→ **Exercise description**
Reproduce the data in its entirety, exactly as supplied.

→ **Data excerpts**
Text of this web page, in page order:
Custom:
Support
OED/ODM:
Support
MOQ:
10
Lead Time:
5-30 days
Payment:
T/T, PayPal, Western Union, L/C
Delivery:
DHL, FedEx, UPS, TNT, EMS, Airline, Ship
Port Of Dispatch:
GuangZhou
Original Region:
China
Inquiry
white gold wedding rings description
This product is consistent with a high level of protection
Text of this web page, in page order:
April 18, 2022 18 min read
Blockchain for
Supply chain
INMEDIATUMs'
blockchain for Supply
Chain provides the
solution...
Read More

→ **Written response**
Text of this web page, in page order:
Custom:
Support
OED/ODM:
Support
MOQ:
10
Lead Time:
5-30 days
Payment:
T/T, PayPal, Western Union, L/C
Delivery:
DHL, FedEx, UPS, TNT, EMS, Airline, Ship
Port Of Dispatch:
GuangZhou
Original Region:
China
Inquiry
white gold wedding rings description
This product is consistent with a high level of protection
Text of this web page, in page order:
April 18, 2022 18 min read
Blockchain for
Supply chain
INMEDIATUMs'
blockchain for Supply
Chain provides the
solution...
Read More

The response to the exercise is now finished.